Block hash join algorithm¶
The performance of equi-joins is substantially improved by using the hash join algorithm. At first, one relation is scanned and loaded into a hash table using the attributes of the join conditions as hash keys. Once the hash table is built, the second relation is scanned and the join condition values of every row are hashed and matched against the hash table.
In order to built a hash table even if the first relation wouldn’t fit into the available memory, only a certain block size of a relation is loaded at once. The whole operation will be repeated with the next block of the first relation once scanning the second relation has finished.

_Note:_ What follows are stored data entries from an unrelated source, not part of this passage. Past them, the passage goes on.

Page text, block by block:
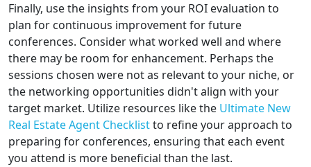
Finally, use the insights from your ROI evaluation to
plan for continuous improvement for future
conferences. Consider what worked well and where
there may be room for enhancement. Perhaps the
sessions chosen were not as relevant to your niche, or
the networking opportunities didn't align with your
target market. Utilize resources like the Ultimate New
Real Estate Agent Checklistto refine your approach to
preparing for conferences, ensuring that each event
you attend is more beneficial than the last.

This optimisation cannot be applied unless the join is an INNER
join and
the join condition satisfies the following rules:
Contains at least one
EQUAL
operatorContains no
OR
operatorEvery argument of a
EQUAL
operator can only references fields from one relation
The hash join algorithm is faster but has a bigger memory footprint. As such it can explicitly be disabled on demand when memory is scarce using the session setting enable_hashjoin:
SET enable_hashjoin=false
Limitations¶
Joining more than 2 tables can result in poor execution plans.
Internally the relations are joined in pairs. So for example in a 3 table join, we’d join (r1 ⋈ r2) ⋈ r3 (r1 with r2 first, then with r3). The poor execution plan could happen as there is no optimization in place which improves the join ordering. Ideally we’d join those relations first which narrow the intermediate result set to a large degree, so that later joins have less work to do. In the example before, joining r1 ⋈ (r2 ⋈ r3) might be the better order.